Experience, competence, empathy… the combination worked, and it played a significant role in getting him to the White House. So, in this sense, his reputation on all three fronts has been badly hit by recent events. With all that experience, how come he presided over such a badly executed withdrawal, and made so many overly confident assumptions and promises? Where was the laser-like attention to detail that one associates with competence?
And though there was teary-eyed empathy for the 13 US military personnel killed in the Isis-K airport suicide bombing, there was all too little for the Afghan military and the Afghan people being left behind at the mercy of the Taliban – and not that much either for the Allies, chief among them the UK, upon whom the US has depended so often for support.

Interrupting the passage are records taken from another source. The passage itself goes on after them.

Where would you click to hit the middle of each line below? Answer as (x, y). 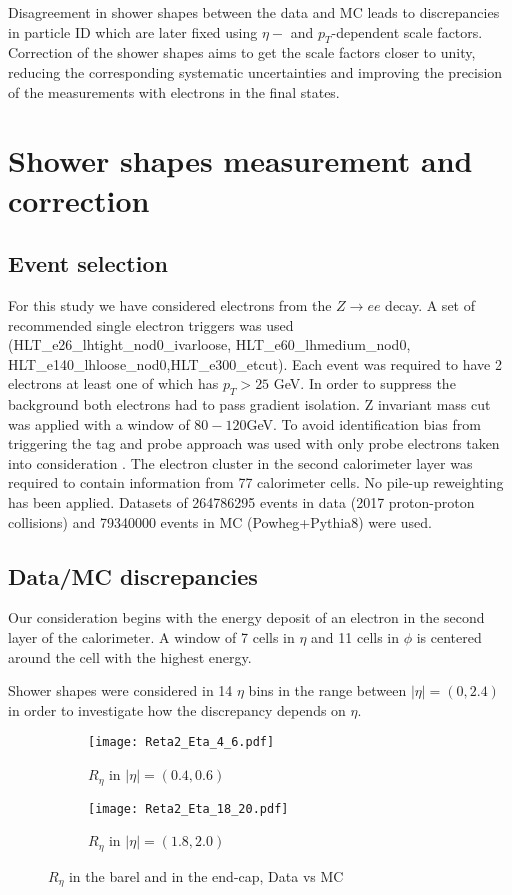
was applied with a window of (99, 423)
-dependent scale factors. (407, 31)
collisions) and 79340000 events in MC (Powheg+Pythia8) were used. (220, 521)
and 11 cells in (355, 637)
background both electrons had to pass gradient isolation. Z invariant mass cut (249, 404)
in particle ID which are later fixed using (133, 31)
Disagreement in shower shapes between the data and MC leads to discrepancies (254, 12)
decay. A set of (430, 304)
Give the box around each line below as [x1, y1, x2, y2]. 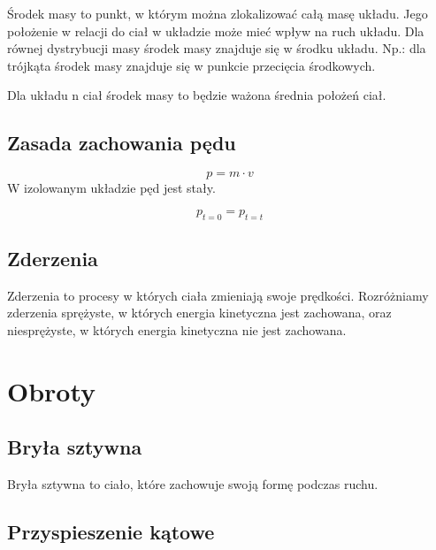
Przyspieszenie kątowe [7, 518, 215, 546]
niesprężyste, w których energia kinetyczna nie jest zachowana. [7, 320, 347, 339]
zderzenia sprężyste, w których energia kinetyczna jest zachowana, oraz [7, 303, 392, 322]
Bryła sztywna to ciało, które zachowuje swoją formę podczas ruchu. [7, 475, 379, 493]
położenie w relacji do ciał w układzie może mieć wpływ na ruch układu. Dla [7, 21, 425, 40]
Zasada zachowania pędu [7, 129, 236, 157]
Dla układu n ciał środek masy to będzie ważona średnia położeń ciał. [7, 86, 386, 104]
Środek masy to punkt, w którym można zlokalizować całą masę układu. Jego [7, 4, 428, 22]
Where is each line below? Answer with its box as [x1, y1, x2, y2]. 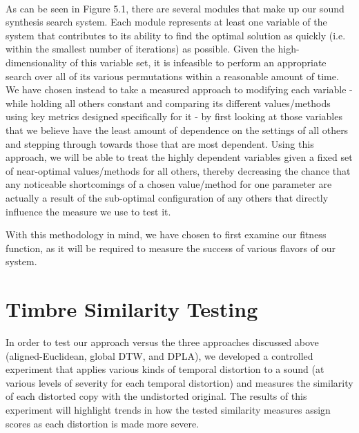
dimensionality [6, 55, 67, 69]
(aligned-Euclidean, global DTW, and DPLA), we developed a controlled [6, 348, 313, 363]
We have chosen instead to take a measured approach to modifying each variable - [6, 82, 353, 97]
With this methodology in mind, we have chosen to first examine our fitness [6, 227, 327, 242]
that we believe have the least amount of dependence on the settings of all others [6, 122, 349, 137]
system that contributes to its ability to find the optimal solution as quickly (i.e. [6, 28, 346, 42]
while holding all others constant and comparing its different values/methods [6, 95, 331, 110]
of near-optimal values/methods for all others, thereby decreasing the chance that [6, 163, 351, 177]
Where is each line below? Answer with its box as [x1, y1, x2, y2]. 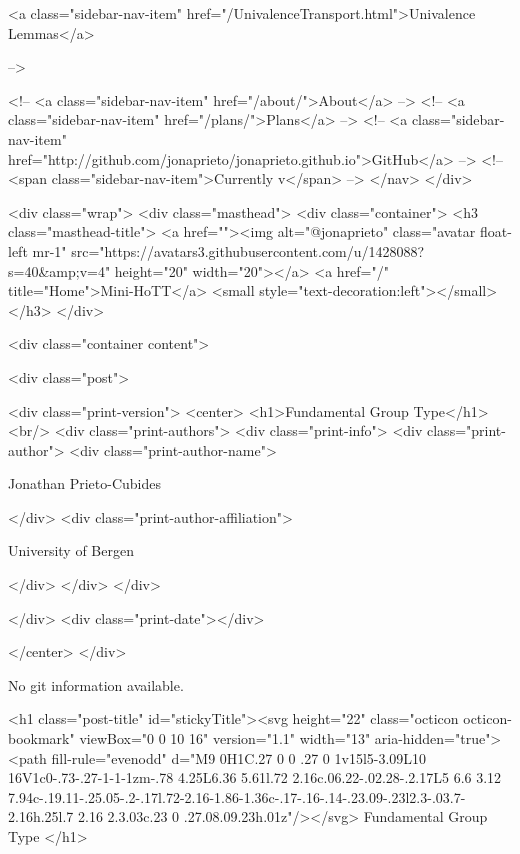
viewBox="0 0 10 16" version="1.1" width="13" [79, 728, 371, 749]
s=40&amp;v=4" [8, 260, 111, 281]
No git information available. [8, 674, 184, 695]
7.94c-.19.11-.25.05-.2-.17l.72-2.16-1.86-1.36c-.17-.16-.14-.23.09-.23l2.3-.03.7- [8, 786, 466, 807]
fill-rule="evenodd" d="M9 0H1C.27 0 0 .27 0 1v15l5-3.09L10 [51, 747, 427, 768]
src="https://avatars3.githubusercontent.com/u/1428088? [71, 240, 425, 261]
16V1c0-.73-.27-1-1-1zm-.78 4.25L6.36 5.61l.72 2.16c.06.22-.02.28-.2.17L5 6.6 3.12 [8, 767, 502, 788]
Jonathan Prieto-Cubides [8, 473, 161, 494]
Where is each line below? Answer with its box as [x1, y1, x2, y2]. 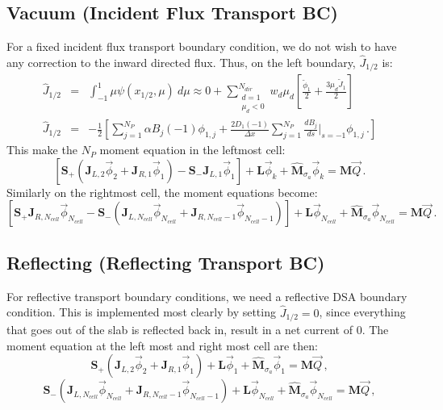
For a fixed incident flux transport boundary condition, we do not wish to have [6, 38, 397, 55]
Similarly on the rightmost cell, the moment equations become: [6, 183, 318, 200]
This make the [6, 141, 77, 158]
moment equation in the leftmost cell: [99, 141, 286, 158]
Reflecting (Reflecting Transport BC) [6, 249, 325, 274]
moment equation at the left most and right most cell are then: [6, 337, 318, 354]
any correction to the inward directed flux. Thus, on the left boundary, [6, 54, 356, 71]
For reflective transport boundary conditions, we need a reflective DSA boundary [6, 287, 407, 304]
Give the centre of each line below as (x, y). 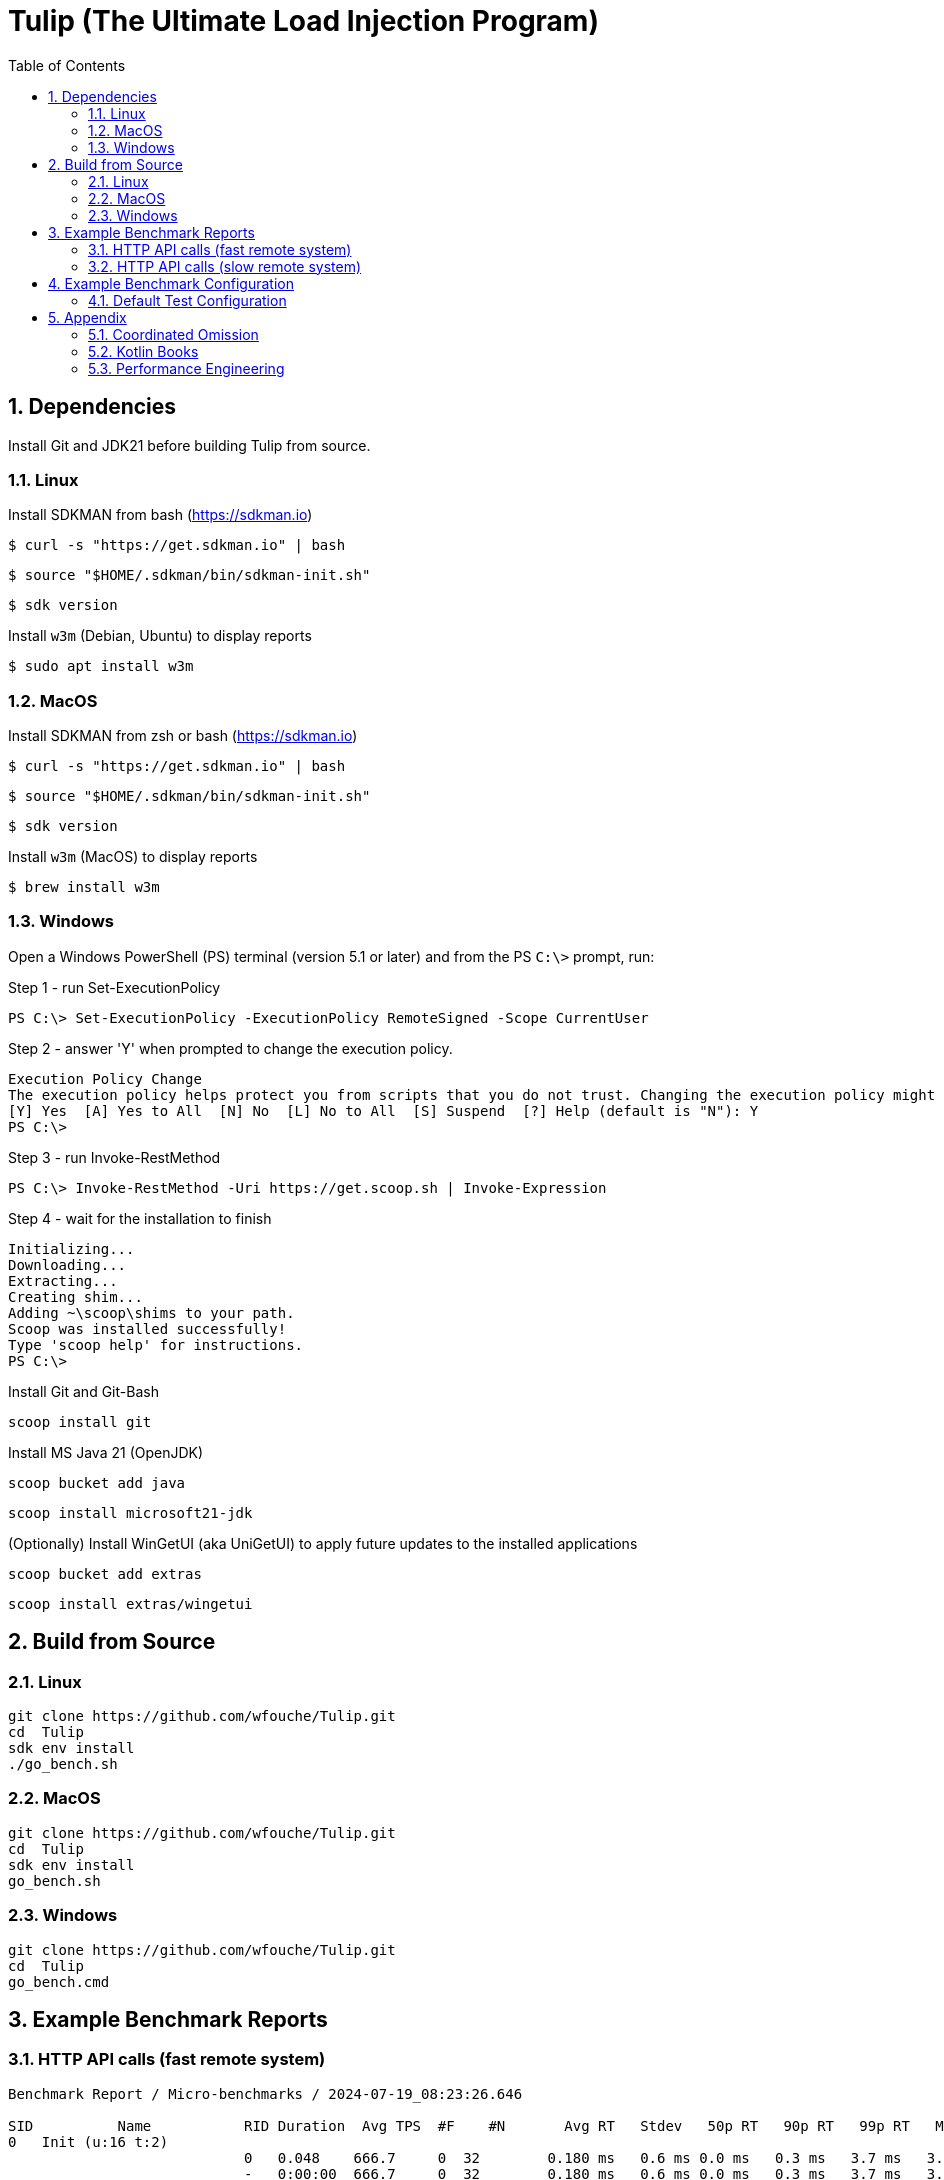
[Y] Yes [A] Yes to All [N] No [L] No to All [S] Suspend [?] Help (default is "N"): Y (383, 1110)
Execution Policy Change (105, 1078)
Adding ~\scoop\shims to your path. (151, 1312)
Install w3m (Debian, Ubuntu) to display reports (160, 636)
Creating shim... (75, 1296)
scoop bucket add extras (105, 1573)
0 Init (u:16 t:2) (88, 2141)
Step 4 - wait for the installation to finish (140, 1218)

As a journalist, I covered the respective relationships between Reagan and Thatcher, and Bush Sr. and Major – and then worked in Downing Street during the Clinton-Blair and Bush Jr.-Blair period. On the basis of those years of experience, I cannot imagine how a policy so consequential for both countries, including our military on the ground, would have been carried out without genuine consultation, at all stages, at all levels, with the UK.
That such consultation so clearly didn’t happen is partly a result of Johnson’s failures as a practitioner of statecraft. He lacks the reputation, the tactical nous, the work ethic, and (frankly) the interest required to ensure that UK thinking properly penetrates the US system. His one demand on the G7 emergency call he eventually chaired on 24 August – a delay to the 31 August withdrawal deadline, to enable more evacuations – was rejected out of hand.
Such inefficacy might have been expected of Johnson. More of a surprise was Biden taking an approach that more clearly bore the stamp of “America First” (© Trump) than of “America is Back” (© Biden – and one of the principal reasons that so many millions around the world rejoiced at his election).
The president’s defenders point out that, regardless of the deal Trump did with the Taliban behind the backs of Ashraf Ghani’s Afghan government – a deal that unleashed thousands of fighters and fundamentally changed the facts on the ground – Biden had long been deeply sceptical about continued US military involvement in Afghanistan.
He was unpersuaded that the Taliban could be defeated militarily; wary of a history showing that foreign military interventions in Afghanistan always end badly; and unconvinced the country would ever be anything other than a failed state bedevilled by warlords and corruption.
A few years ago, official papers revealed that the then Vice-President Biden was virtually alone in Barack Obama’s administration in arguing that the “troop surge” of 30,000 planned in late 2009 was a huge mistake, and would not achieve its stated goals. The documents revealed that both the George W. Bush administration (on whose watch the war in Afghanistan had been launched) and Obama’s (which continued operations for eight years despite an election pledge to end US military involvement there and in Iraq) knew that the official objective of a prosperous, pluralistic, politically stable Afghanistan was well-nigh impossible.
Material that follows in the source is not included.